» SUPPLIED MATERIAL:
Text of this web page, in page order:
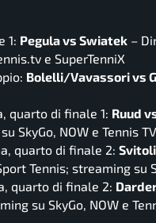
1: Pegula vs Swiatek –
e SuperTenniX
Bolelli/Vavassori vs
quarto di finale 1: Ruud
SkyGo, NOW e Tennis TV
quarto di finale 2:
Tennis; streaming su
quarto di finale 2:
su SkyGo, NOW e
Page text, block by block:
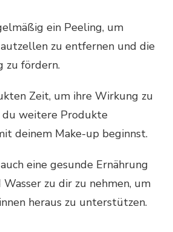
ein Peeling, um
zu entfernen und die
zu fördern.
Zeit, um ihre Wirkung zu
weitere Produkte
deinem Make-up beginnst.
eine gesunde Ernährung
Wasser zu dir zu nehmen, um
heraus zu unterstützen.
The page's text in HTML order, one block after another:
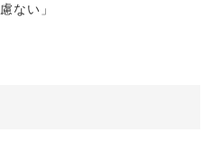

» ABOUT THIS EXERCISE: Exactly as written, return every line of the listing, but not the pictures.

» EXERCISE SOLUTION:
Text of this web page, in page order:
1: Pegula vs Swiatek –
e SuperTenniX
Bolelli/Vavassori vs
quarto di finale 1: Ruud
SkyGo, NOW e Tennis TV
quarto di finale 2:
Tennis; streaming su
quarto di finale 2:
su SkyGo, NOW e
Page text, block by block:
ein Peeling, um
zu entfernen und die
zu fördern.
Zeit, um ihre Wirkung zu
weitere Produkte
deinem Make-up beginnst.
eine gesunde Ernährung
Wasser zu dir zu nehmen, um
heraus zu unterstützen.
The page's text in HTML order, one block after another:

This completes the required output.